**What you need to do**
Copying exactly, give the lines in the material below from the one with "чоловік чорний гумор школа я істина їжа" to the one with "Уважаемые покупатели!", ends included, and nothing besides.

**Data for the task**
******

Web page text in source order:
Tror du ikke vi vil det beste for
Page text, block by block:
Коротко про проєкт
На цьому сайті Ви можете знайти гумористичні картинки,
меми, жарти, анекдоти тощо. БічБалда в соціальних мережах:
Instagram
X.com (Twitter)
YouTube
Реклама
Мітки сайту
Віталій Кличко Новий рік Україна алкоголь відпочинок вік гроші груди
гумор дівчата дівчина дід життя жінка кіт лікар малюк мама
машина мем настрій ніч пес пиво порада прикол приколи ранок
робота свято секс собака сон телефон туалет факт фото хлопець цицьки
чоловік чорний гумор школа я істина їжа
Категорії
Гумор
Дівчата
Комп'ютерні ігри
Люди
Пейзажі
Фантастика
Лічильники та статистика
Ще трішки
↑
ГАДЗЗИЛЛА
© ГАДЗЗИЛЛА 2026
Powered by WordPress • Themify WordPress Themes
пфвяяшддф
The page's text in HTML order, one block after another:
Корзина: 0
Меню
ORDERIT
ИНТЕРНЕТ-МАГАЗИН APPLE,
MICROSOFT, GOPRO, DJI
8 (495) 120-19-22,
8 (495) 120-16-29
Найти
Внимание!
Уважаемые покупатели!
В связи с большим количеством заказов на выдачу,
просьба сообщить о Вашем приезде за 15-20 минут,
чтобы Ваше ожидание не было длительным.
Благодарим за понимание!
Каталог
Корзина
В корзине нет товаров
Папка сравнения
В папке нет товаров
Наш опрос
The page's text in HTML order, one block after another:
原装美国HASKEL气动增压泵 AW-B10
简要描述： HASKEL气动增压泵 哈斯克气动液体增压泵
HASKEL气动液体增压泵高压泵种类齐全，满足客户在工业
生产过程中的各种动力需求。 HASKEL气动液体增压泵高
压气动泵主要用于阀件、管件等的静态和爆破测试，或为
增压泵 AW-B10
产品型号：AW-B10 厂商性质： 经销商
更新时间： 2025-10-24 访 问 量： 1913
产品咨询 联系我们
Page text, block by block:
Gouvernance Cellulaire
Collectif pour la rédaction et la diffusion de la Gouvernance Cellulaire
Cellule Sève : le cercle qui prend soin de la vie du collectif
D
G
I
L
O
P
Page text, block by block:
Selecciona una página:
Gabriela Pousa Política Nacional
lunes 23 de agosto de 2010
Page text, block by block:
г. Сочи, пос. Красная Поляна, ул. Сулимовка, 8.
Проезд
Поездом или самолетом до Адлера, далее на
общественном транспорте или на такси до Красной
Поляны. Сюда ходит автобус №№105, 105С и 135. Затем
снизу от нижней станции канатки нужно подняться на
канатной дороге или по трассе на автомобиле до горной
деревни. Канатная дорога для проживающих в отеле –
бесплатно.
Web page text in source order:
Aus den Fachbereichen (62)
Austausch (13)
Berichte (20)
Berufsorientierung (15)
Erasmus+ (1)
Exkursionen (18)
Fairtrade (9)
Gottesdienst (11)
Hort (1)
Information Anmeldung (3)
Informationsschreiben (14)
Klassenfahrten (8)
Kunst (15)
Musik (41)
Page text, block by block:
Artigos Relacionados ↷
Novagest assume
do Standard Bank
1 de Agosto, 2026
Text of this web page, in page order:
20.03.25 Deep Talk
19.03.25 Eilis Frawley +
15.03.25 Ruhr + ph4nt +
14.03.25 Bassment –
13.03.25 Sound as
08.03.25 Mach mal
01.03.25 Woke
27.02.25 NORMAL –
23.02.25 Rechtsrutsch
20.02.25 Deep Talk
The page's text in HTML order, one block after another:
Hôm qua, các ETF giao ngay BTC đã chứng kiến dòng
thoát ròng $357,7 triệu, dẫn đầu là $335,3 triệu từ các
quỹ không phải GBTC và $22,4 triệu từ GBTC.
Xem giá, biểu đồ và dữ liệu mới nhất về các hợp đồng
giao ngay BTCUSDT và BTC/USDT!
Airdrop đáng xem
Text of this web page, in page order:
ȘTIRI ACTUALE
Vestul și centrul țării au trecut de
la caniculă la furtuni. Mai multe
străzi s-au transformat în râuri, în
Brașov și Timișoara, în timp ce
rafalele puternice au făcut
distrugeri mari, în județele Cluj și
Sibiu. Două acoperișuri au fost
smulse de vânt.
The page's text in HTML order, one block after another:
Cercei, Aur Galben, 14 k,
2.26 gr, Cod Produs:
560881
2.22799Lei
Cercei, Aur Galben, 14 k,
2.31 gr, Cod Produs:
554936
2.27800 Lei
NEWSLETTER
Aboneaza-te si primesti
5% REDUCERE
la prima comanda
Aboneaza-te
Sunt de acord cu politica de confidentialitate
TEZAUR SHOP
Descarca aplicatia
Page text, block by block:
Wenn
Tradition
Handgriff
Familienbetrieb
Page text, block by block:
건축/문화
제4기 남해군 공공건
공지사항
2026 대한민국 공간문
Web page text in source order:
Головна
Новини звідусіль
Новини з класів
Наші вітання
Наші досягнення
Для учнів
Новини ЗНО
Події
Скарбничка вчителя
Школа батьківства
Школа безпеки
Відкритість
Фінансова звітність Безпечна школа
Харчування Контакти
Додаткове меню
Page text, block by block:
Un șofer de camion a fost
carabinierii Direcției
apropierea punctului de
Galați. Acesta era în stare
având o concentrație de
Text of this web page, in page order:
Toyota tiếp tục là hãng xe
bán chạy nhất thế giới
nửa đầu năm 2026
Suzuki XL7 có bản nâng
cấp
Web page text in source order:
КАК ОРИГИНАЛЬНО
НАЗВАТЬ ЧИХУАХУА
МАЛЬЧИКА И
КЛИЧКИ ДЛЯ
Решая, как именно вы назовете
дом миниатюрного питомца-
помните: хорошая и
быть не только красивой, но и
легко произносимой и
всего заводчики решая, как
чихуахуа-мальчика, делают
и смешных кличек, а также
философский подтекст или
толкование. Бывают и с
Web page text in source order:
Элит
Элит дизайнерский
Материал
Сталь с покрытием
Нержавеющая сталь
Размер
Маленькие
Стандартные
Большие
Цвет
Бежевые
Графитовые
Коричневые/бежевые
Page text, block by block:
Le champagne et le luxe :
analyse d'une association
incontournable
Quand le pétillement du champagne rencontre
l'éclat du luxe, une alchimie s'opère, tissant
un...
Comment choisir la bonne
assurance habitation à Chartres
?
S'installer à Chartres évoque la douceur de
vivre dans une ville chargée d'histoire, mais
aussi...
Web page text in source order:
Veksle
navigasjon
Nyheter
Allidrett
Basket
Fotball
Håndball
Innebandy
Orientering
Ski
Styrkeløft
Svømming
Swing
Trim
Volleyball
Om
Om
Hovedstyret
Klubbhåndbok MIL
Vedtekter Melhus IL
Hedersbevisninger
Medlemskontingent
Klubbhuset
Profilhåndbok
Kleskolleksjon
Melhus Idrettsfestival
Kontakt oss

******

**Response box**
чоловік чорний гумор школа я істина їжа
Категорії
Гумор
Дівчата
Комп'ютерні ігри
Люди
Пейзажі
Фантастика
Лічильники та статистика
Ще трішки
↑
ГАДЗЗИЛЛА
© ГАДЗЗИЛЛА 2026
Powered by WordPress • Themify WordPress Themes
пфвяяшддф
The page's text in HTML order, one block after another:
Корзина: 0
Меню
ORDERIT
ИНТЕРНЕТ-МАГАЗИН APPLE,
MICROSOFT, GOPRO, DJI
8 (495) 120-19-22,
8 (495) 120-16-29
Найти
Внимание!
Уважаемые покупатели!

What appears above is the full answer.